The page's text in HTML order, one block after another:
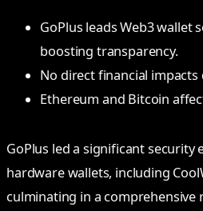
GoPlus leads Web3 wallet
boosting transparency.
No direct financial
Ethereum and Bitcoin
GoPlus led a significant security
hardware wallets, including
culminating in a
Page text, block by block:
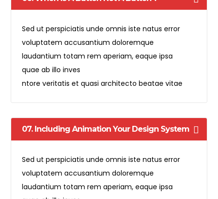
Sed ut perspiciatis unde omnis iste natus error
voluptatem accusantium doloremque
laudantium totam rem aperiam, eaque ipsa
quae ab illo inves
ntore veritatis et quasi architecto beatae vitae
07. Including Animation Your Design System
Sed ut perspiciatis unde omnis iste natus error
voluptatem accusantium doloremque
laudantium totam rem aperiam, eaque ipsa
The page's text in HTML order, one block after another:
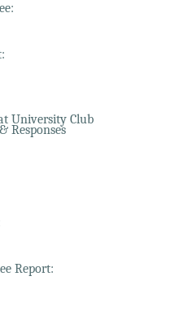
University Club
Responses
Report:
----------------------------------------
◆ About this task
Would you retype every line shown above exactly, leaving the pictures aside?

◆ Finished exercise
The page's text in HTML order, one block after another:
GoPlus leads Web3 wallet
boosting transparency.
No direct financial
Ethereum and Bitcoin
GoPlus led a significant security
hardware wallets, including
culminating in a
Page text, block by block:
Sed ut perspiciatis unde omnis iste natus error
voluptatem accusantium doloremque
laudantium totam rem aperiam, eaque ipsa
quae ab illo inves
ntore veritatis et quasi architecto beatae vitae
07. Including Animation Your Design System
Sed ut perspiciatis unde omnis iste natus error
voluptatem accusantium doloremque
laudantium totam rem aperiam, eaque ipsa
The page's text in HTML order, one block after another:
University Club
Responses
Report:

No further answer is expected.